Work required:
The listing is to be reproduced exactly, excluding its pictures.

Data for processing:
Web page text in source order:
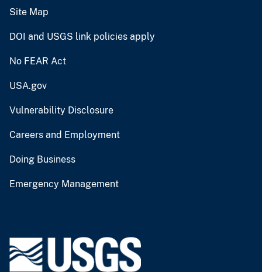
Site Map
DOI and USGS link policies apply
No FEAR Act
USA.gov
Vulnerability Disclosure
Careers and Employment
Doing Business
Emergency Management
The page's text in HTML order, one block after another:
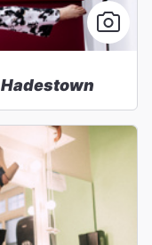
Hadestown
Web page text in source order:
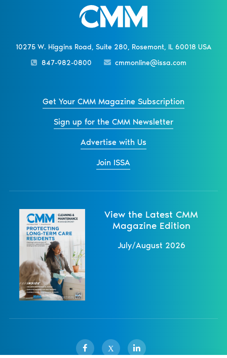
10275 W. Higgins Road, Suite 280, Rosemont, IL 60018 USA
847-982-0800
cmmonline@issa.com
Get Your CMM Magazine Subscription
Sign up for the CMM Newsletter
Advertise with Us
Join ISSA
View the Latest CMM
Magazine Edition
July/August 2026
X
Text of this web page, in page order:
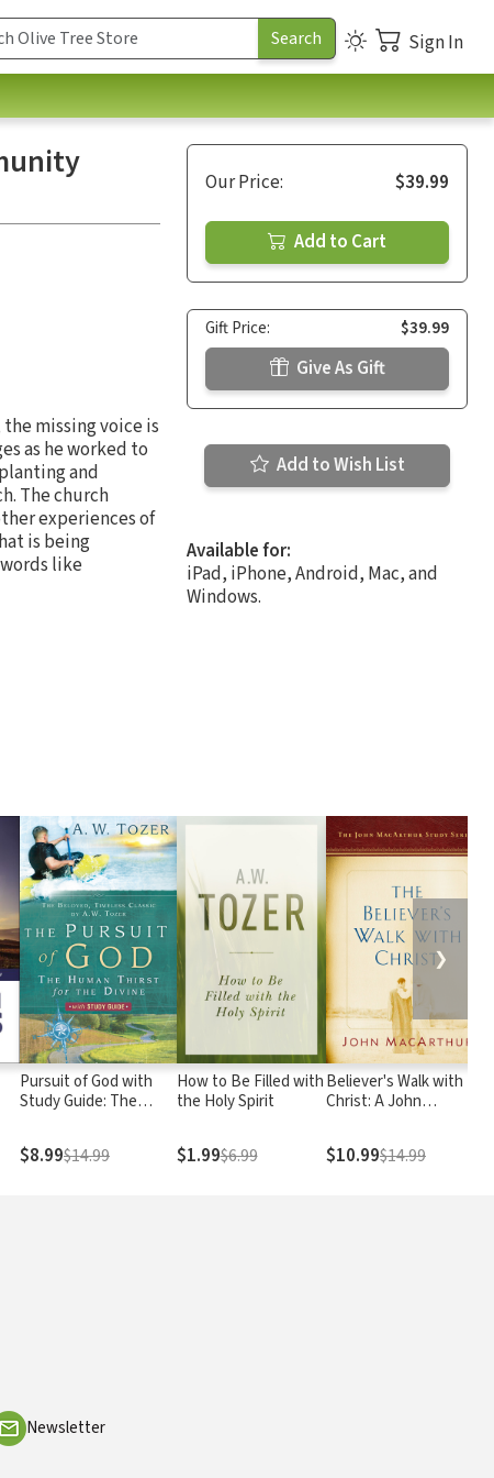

Response to the exercise:
Web page text in source order:
Site Map
DOI and USGS link policies apply
No FEAR Act
USA.gov
Vulnerability Disclosure
Careers and Employment
Doing Business
Emergency Management
The page's text in HTML order, one block after another:
Hadestown
Web page text in source order:
10275 W. Higgins Road, Suite 280, Rosemont, IL 60018 USA
847-982-0800
cmmonline@issa.com
Get Your CMM Magazine Subscription
Sign up for the CMM Newsletter
Advertise with Us
Join ISSA
View the Latest CMM
Magazine Edition
July/August 2026
X
Text of this web page, in page order:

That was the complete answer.